Spain legalises euthanasia
The Parliament passes the law with a majority of 198 votes. Dozens protested outside. Spain becomes the fourth European country and the sixth in the world to approve euthanasia.
Protestante Digital · MADRID · 18 DECEMBER 2020 · 17:00 CET
The Spanish Parliament has approved the first euthanasia law in the country on 17 December.
The rule, promoted by the Social Democrat government party, PSOE, received 198 votes in favour, 138 against and 2 abstentions. Spain becomes the fourth country in Europe and the sixth worldwide to legalise euthanasia, after the Netherlands, Belgium, Luxembourg, Canada and New Zealand.
The law was approved after several attempts in which the Parliament voted against it. The government coalition of PSOE and leftist party Unidas Podemos, along with the deputies of liberal party Ciudadanos, leftist party Más País, Catalonian parties ERC, CUP and Junts per Catalunya, Basque parties PNV and EH Bildu, and Galician party BNG, all voted in favour.
The conservative parties PP and UPN and far-right Vox voted against it. Vox has announced that they will file an appeal of unconstitutionality against the text.
The law, which has yet to be approved by the Senate, although it is expected to do so, could come into force in the first months of 2021.
During the vote, dozens of people gathered outside the Parliament building to protest against the measure with posters that read: “Government of death”.
Defending the law presented by the government, the PSOE parlamentarian María Luisa Carcedo, pointed out that the text “absolutely guarantees the patient rights” and that it is "the patient who decides in a situation of extreme suffering”.
PP deputy José Ignacio Echániz responded that “without universal access to palliative care there is no choice, no freedom because the only option offered to patients is euthanasia”. “The level of civilisation and maturity of a country is measured by how it treats the most vulnerable”, he added.
The Minister of Health, Salvador Illa, described the law as “a response to a very transversal demand from Spanish society”. He also stressed that, once the law is approved by the Senate, euthanasia will be included as a “benefit” of the National Health System.
Response to the Bioethics Committee
Asked about the negative report published in October by the Spanish Bioethics Committee, Carcedo confirmed the executive's rejection of the recommendations of this official advisory body, saying: “Of course we have read the Bioethics Committee's report but it seems that they have not read the law”.
In the document, the Bioethics Committee warned that “there are solid health, ethical, legal, economic and social reasons to reject the transformation of euthanasia into a subjective right and a public service”.
Prior to the Bioethics Committee's report, the Spanish Evangelical Alliance (AEE) had already released a statement calling on the government to promote the development of model for terminally ill patients that combines access to palliative care with family and economic support.
“The number of patients who consider euthanasia as an option diminishes drastically if the alleviation of pain is facilitated, and human accompaniment and resources to combat hopelessness are offered”, the evangelical body said.

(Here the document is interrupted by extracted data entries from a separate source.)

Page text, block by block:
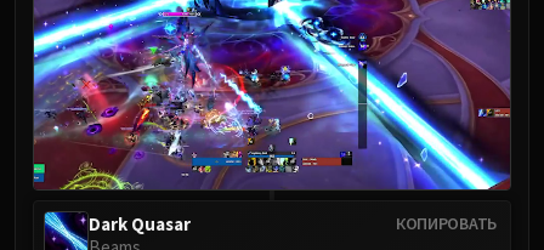
Protectors of the Endless
Tsulong
Lei Shi
Sha of Fear
LIBERATION OF UNDERMINE
Vexie and the Geargrinders
КОПИРОВАТЬ
Dark Quasar
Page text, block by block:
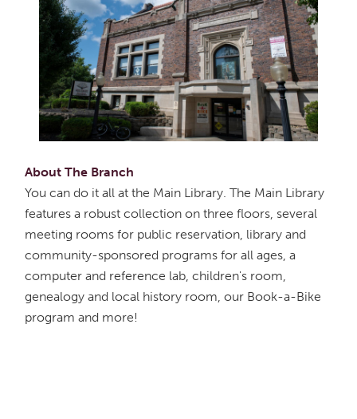
About The Branch
You can do it all at the Main Library. The Main Library
features a robust collection on three floors, several
meeting rooms for public reservation, library and
community-sponsored programs for all ages, a
computer and reference lab, children's room,
genealogy and local history room, our Book-a-Bike
program and more!

Speaking of the impact of the law's approval on society the AEE warns that “it is dangerous to build a social opinion that says that terminal patients are a burden”.
A free decision?
The law states that anyone with “terminal or incurable illness causing intolerable physical and mental suffering” will have access to euthanasia.

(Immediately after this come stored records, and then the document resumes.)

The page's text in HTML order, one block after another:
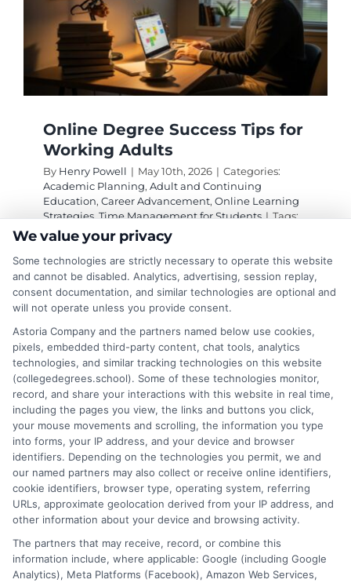
Online Degree Success Tips for
Working Adults
By Henry Powell | May 10th, 2026 | Categories:
Academic Planning, Adult and Continuing
Education, Career Advancement, Online Learning
Strategies,Time Management for Students | Tags:
adult learner success, balancing work and online
school, online degree success tips for working
adults,online degree tips,online learning
productivity,time management for online
students,working adult student strategies
Proven online degree success tips for working
adults to balance career, family, and school
without burnout. Start thriving today.
Read More Comments Offon
Degree
Success
Tips
for
We value your privacy
Some technologies are strictly necessary to operate this website
and cannot be disabled. Analytics, advertising, session replay,
consent documentation, and similar technologies are optional and
will not operate unless you provide consent.
Astoria Company and the partners named below use cookies,
pixels, embedded third-party content, chat tools, analytics
technologies, and similar tracking technologies on this website
(collegedegrees.school). Some of these technologies monitor,
record, and share your interactions with this website in real time,
including the pages you view, the links and buttons you click,
your mouse movements and scrolling, the information you type
into forms, your IP address, and your device and browser
identifiers. Depending on the technologies you permit, we and
our named partners may also collect or receive online identifiers,
cookie identifiers, browser type, operating system, referring
URLs, approximate geolocation derived from your IP address, and
other information about your device and browsing activity.
The partners that may receive, record, or combine this
information include, where applicable: Google (including Google
Analytics), Meta Platforms (Facebook), Amazon Web Services,

According to the executive director of Areopago Protestante and medical doctor, Pedro Tarquis, “the key point here is the word intolerable, as it is a totally subjective assessment of the patient that can justify euthanasia in any serious and incurable disease”.
Furthermore, “it is more than questionable whether the decision of the patient is free and voluntary. The lack of social and health support for chronic and incurable problems may lead to see euthanasia as the only possible final solution”, Tarquis writes.
“The devaluation of human life, as it already happens with the 'unborn', will undoubtedly bring a poor ethic of personal and social values that will lead to decisions in which human life itself loses its meaning in the face of pragmatism”, Tarquis concludes.
The Spanish euthanasia law
Such people must be of legal age and have Spanish nationality, a legal residence permit or a legal registration certificate which confirms that they have been in Spanish territory for more than twelve months.
Being a “benefit” of the National Health System, euthanasia may also be practised in private centres and at home. Individuals must first submit two written requests, which must be approved by the doctor in charge of the case and a medical consultant, then, euthanasia can be applied within a maximum of 32 days.
In the event that the patient is “not in full possession of his or her faculties”, the doctor may submit the request through the “living will or a legally equivalent document”.
The law also allows to reverse the request whenever the patient wants to do so, as well as the conscientious objection of those health professionals who reject this practice. They will have to make their request in writing first and a “Register of objecting health professionals” will be set.